How to complete this task
Please say how many lines in the records below contain the word "bedroom". Give only the number.

□ □ □ □ □ □ □

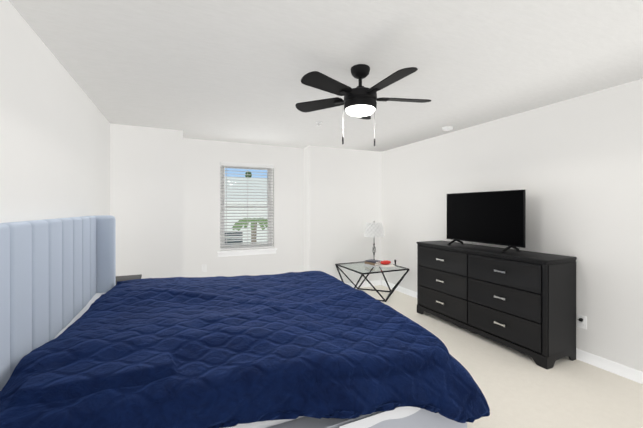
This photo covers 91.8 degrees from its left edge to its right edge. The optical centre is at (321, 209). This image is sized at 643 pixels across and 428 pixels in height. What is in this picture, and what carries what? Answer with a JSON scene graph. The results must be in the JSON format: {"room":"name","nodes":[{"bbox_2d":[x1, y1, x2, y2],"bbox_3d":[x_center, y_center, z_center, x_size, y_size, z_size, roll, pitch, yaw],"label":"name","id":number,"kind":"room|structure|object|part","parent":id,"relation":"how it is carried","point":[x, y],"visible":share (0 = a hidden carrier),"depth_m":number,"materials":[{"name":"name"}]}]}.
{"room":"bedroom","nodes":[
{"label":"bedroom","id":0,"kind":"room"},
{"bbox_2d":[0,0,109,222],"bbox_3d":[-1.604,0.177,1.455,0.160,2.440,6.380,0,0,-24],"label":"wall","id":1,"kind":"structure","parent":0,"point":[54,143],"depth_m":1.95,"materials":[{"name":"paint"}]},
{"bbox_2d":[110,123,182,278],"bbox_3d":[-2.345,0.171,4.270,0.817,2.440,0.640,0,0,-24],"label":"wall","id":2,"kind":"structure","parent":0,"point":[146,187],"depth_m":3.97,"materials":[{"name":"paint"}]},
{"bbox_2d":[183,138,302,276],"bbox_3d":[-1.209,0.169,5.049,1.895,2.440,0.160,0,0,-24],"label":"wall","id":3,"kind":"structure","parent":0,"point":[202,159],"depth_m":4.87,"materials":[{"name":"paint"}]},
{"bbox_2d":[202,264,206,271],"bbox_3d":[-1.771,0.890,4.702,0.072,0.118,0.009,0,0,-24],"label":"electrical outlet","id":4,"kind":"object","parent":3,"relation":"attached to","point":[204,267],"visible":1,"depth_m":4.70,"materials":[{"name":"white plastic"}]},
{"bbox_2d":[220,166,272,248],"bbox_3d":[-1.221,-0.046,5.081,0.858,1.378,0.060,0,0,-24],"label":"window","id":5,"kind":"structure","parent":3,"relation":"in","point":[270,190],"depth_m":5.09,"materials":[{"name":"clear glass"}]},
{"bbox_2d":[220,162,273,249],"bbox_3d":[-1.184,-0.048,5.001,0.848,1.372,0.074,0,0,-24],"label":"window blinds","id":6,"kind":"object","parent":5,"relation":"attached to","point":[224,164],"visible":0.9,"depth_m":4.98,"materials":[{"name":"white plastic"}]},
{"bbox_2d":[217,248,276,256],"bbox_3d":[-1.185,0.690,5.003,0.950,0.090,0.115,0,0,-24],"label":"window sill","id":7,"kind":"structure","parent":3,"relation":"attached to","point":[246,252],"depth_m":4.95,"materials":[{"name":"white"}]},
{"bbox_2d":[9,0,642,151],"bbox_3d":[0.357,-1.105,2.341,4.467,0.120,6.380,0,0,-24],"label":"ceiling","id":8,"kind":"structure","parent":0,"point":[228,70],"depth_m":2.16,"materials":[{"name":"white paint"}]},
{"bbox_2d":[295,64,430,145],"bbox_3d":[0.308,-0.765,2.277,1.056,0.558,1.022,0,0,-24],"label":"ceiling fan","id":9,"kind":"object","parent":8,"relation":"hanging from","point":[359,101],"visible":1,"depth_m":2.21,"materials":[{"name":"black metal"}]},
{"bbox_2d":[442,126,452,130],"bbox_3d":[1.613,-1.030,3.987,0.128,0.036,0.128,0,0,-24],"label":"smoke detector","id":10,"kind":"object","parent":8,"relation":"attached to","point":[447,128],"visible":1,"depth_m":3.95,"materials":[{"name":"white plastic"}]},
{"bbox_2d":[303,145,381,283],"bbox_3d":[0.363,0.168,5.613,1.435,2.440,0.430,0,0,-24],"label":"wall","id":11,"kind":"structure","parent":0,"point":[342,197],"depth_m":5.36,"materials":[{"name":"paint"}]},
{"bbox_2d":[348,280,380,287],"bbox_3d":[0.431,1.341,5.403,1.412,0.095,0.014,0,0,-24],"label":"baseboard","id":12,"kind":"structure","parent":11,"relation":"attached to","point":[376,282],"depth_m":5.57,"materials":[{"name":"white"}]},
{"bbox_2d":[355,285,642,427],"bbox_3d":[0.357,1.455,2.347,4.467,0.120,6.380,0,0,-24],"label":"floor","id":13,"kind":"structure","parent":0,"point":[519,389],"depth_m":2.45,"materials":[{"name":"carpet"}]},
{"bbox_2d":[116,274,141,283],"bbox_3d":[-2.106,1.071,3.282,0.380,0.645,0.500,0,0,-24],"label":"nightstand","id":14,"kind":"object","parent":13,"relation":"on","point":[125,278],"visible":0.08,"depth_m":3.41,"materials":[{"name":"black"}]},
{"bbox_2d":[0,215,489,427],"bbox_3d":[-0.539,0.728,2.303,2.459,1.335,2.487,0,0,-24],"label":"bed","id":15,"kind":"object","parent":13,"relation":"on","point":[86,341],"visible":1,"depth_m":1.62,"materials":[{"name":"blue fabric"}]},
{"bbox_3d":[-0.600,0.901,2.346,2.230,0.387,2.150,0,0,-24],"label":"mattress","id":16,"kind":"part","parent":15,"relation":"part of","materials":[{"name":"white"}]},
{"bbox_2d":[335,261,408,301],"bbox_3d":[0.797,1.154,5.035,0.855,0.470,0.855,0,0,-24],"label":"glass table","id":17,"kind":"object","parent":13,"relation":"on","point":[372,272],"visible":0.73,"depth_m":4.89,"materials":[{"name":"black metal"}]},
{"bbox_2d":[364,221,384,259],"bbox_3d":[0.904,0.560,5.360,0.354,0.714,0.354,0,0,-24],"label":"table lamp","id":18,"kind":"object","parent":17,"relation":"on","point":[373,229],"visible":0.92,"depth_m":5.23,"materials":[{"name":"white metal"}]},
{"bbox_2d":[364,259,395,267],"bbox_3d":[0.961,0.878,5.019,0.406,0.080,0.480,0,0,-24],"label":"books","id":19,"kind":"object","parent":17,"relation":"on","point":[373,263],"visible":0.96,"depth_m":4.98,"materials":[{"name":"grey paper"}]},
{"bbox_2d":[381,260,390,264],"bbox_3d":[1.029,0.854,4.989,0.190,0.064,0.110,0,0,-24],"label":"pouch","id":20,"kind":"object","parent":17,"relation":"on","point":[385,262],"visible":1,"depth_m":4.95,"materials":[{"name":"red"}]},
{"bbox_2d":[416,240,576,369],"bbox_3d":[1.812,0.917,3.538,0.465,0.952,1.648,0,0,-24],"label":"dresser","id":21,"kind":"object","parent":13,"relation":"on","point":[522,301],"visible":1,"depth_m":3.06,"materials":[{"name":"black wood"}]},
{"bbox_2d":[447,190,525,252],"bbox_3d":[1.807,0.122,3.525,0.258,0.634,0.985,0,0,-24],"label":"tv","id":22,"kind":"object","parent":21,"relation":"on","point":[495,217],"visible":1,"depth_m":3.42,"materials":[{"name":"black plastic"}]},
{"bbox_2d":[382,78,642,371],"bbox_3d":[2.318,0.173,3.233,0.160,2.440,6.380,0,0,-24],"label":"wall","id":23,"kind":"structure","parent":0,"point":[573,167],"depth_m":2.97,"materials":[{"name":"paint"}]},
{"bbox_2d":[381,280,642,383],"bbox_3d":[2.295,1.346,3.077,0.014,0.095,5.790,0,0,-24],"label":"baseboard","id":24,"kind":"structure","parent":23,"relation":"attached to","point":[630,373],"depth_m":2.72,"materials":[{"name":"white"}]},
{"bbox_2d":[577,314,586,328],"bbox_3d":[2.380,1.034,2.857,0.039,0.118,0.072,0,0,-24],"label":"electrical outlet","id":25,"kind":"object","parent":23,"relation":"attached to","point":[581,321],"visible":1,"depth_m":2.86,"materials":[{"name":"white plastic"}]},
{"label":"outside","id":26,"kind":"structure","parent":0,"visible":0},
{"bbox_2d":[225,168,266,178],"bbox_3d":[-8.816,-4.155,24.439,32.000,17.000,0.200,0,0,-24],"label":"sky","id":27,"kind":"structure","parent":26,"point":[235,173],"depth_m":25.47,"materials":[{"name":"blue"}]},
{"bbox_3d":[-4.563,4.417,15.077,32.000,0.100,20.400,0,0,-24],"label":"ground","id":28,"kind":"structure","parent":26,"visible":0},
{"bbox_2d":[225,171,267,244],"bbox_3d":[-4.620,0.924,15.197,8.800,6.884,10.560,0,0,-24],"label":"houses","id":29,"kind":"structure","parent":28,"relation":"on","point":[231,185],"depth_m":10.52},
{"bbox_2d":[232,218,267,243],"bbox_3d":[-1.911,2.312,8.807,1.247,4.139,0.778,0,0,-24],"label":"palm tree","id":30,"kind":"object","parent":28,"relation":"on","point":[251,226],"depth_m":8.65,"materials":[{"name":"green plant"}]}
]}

□ □ □ □ □ □ □

Solution to the exercise
2